I have written a paper on ethics with special concentration on machine ethics and formality with the following abstract:
Most ethical systems are formulated in a very intuitive, imprecise manner. Therefore, they cannot be studied mathematically. In particular, they are not applicable to make machines behave ethically. In this paper we make use of this perspective of machine ethics to identify preference utilitarianism as the most promising approach to formal ethics. We then go on to propose a simple, mathematically precise formalization of preference utilitarianism in very general cellular automata. Even though our formalization is incomputable, we argue that it can function as a basis for discussing practical ethical questions using knowledge gained from different scientific areas.
Here are some further elements of the paper (things the paper uses or the paper is about):
- (machine) ethics
- (in)computability
- artificial life in cellular automata
- Bayesian statistics
- Solomonoff's a priori probability
As I propose a formal ethical system, things get mathy at some point but the first and by far most important formula is relatively simple - the rest can be skipped then, so no problem for the average LWer.
I already discussed the paper with a few fellow students, as well as Brian Tomasik and a (computer science) professor of mine. Both recommended me to try to publish the paper. Also, I received some very helpful feedback. But because this would be my first attempt to publish something, I could still use more help, both with the content itself and scientific writing in English (which, as you may have guessed, is not my first language), before I submit the paper and Brian recommended using the LW's discussion board. I would also be thankful for recommendations on which journal is appropriate for the paper.
I would like to send those interested a draft via PM. This way I can also make sure that I don't spend all potential reviewers on the current version.
DISCLAIMER: I am not a moral realist. Also and as mentioned in the abstract, the proposed ethical system is incomputable and can therefore be argued to have infinite Kolmogorov complexity. So, it does not really pose a conflict with LW-consensus (including Complexity of value).
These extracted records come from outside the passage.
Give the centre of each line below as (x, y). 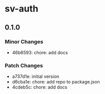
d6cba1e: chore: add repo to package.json (56, 82)
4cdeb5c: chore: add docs (40, 87)
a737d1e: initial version (36, 76)
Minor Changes (24, 42)
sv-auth (21, 9)
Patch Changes (24, 65)
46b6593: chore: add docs (40, 52)
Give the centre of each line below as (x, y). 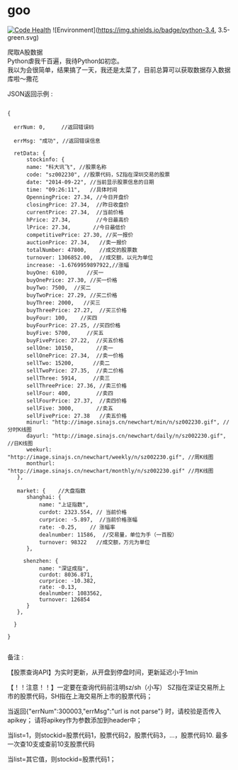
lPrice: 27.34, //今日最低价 (76, 227)
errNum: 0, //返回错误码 (54, 127)
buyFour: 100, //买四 (62, 318)
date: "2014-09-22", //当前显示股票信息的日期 (90, 182)
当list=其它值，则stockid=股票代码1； (62, 759)
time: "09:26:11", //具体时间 (72, 189)
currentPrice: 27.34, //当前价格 (75, 212)
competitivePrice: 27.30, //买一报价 (79, 235)
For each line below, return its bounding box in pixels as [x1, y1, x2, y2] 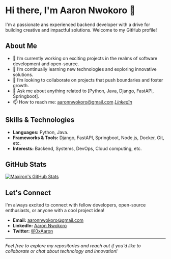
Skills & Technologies [5, 116, 75, 124]
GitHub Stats [5, 160, 47, 169]
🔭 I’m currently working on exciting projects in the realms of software [12, 55, 158, 61]
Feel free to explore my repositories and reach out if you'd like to [5, 243, 141, 249]
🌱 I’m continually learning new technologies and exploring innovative [12, 66, 157, 72]
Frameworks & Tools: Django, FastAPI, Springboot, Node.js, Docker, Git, [12, 135, 164, 141]
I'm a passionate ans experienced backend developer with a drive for [5, 21, 151, 28]
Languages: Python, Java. [12, 129, 69, 135]
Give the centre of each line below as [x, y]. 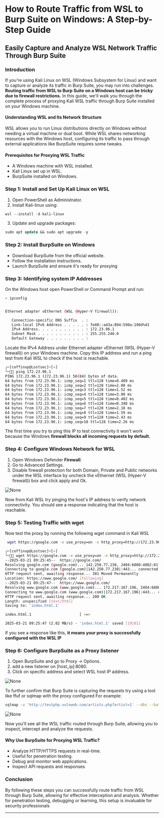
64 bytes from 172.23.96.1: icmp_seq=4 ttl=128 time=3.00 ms [69, 395]
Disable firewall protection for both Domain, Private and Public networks [85, 470]
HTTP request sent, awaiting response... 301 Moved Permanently [72, 574]
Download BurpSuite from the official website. [58, 255]
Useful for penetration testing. [42, 756]
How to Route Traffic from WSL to [74, 9]
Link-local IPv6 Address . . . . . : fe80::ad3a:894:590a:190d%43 [81, 325]
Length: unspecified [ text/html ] [39, 601]
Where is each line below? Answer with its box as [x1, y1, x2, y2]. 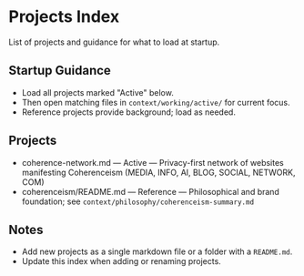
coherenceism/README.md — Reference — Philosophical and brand [21, 186, 279, 197]
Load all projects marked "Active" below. [21, 87, 174, 97]
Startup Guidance [8, 63, 111, 78]
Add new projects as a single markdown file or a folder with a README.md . [21, 246, 293, 257]
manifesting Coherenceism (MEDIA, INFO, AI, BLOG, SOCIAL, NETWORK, [21, 167, 297, 178]
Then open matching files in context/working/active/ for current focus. [21, 97, 290, 107]
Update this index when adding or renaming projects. [21, 256, 222, 267]
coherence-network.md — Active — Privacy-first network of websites [21, 157, 284, 168]

Humans are definitely a result of natural selection, but it does not seem to be difficult at all to find goals of ours that do not serve the goal of survival or reproduction at all. Evolution seems to produce these other preferences accidentally. One thing how that happens may be examplified by the following: Our ability to contemplate our thinking from an almost external perspective (sometimes referred to as self-consiousness), is definitely helpful for learning / improving our thinking and could therefore prevail in evolution. However, it may also be the cause of altruism, because it makes every single one of us realize, that they are not very special. (This is by no means an attempt to explain altruism scientifically or something...) More generally, it would be a really strange coincidence, if all cognitive features of an organism in our physical world that serve the goal to survive and reproduce do not serve any other goal. In conclusion, even evolution can (probably) produce (by coincidence) organisms with goals that are not subgoals of the goal to survive and reproduce.
Now, imagine the paper clip maximizer to be more than a robot arm, imagine it to be a well-programmed Seed AI (or the like). As pointed out in ViliamBur's and cousinit's comment, its goal will probably not be easily changed (by coincidence or evolution of several such AIs), for example it could save its source code on several hard drives that are synchronized by a hard-wired mechanism or something... Now this paper clip maximizer would start turning all matter into paper clips. To achieve its goal, it would certainly remain in existence (and thereby give you the illusion of having the supergoal to exist in the first place) and protect its values (which is not extremely difficult). Assuming, it is successful (and we can expect this from a seed AI/superintelligence), the only matter (in reach) left, would at some point be the hardware of the paper clip maximizer itself. What would the paper clip maximizer do then? In conclusion, self-preservation and maybe propagation of value may be important subgoals, but it is certainly not the supergoal.